王禹偁有些诗歌直接进行仿效杜诗的主题,如《甘菊冷淘》有意识效杜甫的《槐叶冷淘》,诗中有“子美重槐叶,直欲献至尊。起予有遗韵,甫也可与言”之句,将杜甫视为异代知音。此诗作为饮食题材的诗歌(冷淘是凉面一类的食品),已经具有了从平凡日常生活中发现诗意的倾向,是宋诗发展的一个走向,虽然这种题材要到苏轼的手中才最终得到诗意的提升。此外,王禹偁还有仿杜甫《病马》诗的《弊帷诗》,效杜甫《八哀诗》的《五哀诗》等,甚至还有直接取杜甫诗题的《对雪》。

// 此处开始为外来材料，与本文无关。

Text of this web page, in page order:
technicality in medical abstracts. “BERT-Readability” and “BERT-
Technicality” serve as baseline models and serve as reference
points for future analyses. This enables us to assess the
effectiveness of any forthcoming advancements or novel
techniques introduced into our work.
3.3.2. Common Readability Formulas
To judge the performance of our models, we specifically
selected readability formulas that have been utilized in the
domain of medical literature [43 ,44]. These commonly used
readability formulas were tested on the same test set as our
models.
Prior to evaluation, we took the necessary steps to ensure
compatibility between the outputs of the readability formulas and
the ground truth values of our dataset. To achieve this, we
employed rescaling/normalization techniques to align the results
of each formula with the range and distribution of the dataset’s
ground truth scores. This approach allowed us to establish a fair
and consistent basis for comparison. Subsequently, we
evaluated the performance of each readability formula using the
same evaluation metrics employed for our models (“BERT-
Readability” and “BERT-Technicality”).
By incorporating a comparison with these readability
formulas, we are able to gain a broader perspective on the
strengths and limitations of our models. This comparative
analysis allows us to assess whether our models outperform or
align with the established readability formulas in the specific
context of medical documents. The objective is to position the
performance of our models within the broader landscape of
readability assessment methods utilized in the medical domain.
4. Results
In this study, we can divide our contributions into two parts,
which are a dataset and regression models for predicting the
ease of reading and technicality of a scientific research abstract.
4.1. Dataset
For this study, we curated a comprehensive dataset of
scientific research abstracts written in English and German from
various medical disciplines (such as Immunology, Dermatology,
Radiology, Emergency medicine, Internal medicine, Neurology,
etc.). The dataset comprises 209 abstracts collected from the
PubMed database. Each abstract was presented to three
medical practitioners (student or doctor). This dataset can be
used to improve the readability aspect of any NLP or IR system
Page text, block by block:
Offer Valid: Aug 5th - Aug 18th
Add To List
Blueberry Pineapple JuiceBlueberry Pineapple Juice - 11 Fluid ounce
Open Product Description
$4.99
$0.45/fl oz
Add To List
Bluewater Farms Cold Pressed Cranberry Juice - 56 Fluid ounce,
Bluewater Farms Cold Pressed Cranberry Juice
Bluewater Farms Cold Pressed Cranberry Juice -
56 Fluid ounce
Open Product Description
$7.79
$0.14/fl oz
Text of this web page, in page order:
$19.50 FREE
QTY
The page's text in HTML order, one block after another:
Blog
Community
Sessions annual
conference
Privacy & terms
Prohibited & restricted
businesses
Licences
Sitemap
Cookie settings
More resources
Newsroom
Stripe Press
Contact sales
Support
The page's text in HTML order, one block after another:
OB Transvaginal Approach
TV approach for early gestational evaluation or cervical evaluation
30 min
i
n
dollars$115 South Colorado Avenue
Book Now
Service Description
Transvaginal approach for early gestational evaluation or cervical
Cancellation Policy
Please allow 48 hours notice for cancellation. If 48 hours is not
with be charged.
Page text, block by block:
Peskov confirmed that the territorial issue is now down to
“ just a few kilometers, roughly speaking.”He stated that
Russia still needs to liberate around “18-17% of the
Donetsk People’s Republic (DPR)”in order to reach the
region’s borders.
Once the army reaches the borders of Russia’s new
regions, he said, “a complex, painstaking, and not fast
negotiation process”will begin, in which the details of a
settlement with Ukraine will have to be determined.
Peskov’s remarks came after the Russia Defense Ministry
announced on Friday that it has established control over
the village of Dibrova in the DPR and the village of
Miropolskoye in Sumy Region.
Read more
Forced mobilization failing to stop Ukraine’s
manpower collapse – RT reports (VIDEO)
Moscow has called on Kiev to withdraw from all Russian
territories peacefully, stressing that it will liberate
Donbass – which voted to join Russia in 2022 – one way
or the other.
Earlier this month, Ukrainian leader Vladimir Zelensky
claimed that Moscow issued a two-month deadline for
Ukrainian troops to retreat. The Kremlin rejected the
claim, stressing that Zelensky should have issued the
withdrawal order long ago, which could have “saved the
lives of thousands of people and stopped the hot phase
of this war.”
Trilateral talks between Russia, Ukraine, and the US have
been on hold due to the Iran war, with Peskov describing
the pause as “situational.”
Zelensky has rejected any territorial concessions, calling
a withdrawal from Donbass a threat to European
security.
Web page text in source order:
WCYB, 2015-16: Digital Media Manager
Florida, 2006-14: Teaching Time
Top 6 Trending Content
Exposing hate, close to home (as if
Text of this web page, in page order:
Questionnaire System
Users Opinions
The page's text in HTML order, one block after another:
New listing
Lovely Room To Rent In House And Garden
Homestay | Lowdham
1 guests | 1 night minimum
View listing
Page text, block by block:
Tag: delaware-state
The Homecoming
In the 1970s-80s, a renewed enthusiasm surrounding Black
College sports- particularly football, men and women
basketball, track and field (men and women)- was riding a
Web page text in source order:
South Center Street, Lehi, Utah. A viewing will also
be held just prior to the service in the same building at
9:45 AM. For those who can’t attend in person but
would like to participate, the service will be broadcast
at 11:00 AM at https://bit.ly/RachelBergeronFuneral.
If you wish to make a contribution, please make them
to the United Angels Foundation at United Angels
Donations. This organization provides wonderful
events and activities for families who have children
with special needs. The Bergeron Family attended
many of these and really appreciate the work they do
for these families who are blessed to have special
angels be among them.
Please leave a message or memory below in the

王禹偁许多诗歌在语言的构思即造语上颇似杜子美。前面提到,在商州时,王禹偁的长子嘉祐读到诗人的《春居杂兴》,觉得造语与杜甫的一首诗十分相似,甚至怀疑诗人是剽窃了杜诗。杜甫原诗句为:“恰似春风相欺得,夜来吹折数枝花。”(《绝句漫兴》其二),而王诗为:“何事春风容不得,和莺吹折数枝花。”造语命意上的确相似度极高。此外还有许多句子,如“无端燕子欺人睡,故落春泥污彩笺”(《春居杂兴》其三)与杜诗“江上燕子故来频”“衔泥点污琴书内”(《绝句漫兴》其七),王诗“十口寄淮泗,一身来辇毂”(《送朱九龄》)与杜诗“老妻寄异县,十口隔风雪”(《自京赴奉先县咏怀五百字》),王诗“村寻鲁望宅,寺认馆娃基。西子留香迳,吴王有剑池”(《谪居感事》)与杜诗“王谢风流远,阖庐丘墓荒。剑池石壁仄,长洲荷芰香”(《壮游》)等等,在遣词造句上皆化用杜甫诗句,可以看出王禹偁诗歌语言构思上学习杜甫。

王禹偁还有许多诗歌在章法结构、谋篇布局的构思上学习杜甫,比如王禹偁《喜雪贻仲咸》:“半冬无雪懒吟诗,薄暮纷纷喜可知。衣上惹来看不足,竹边听处立多时。光迷曙色侵窗早,片舞寒空到地迟。今日使君吟望好,一车飞絮醉褰帷”,这首诗的谋篇构思极似杜甫《春夜喜雨》,都是按照时间线索,先写喜雪(雨)的原因,带着一种盼望的心情;中间两联写夜来雪(雨)持续下落的氛围和场景,末句都是对次日的展望和想象。只不过杜诗还是要更胜一筹。相较王诗的粘滞于“雪”,章法缺少变化,杜诗的意境更加大开大阖、跳跃腾挪。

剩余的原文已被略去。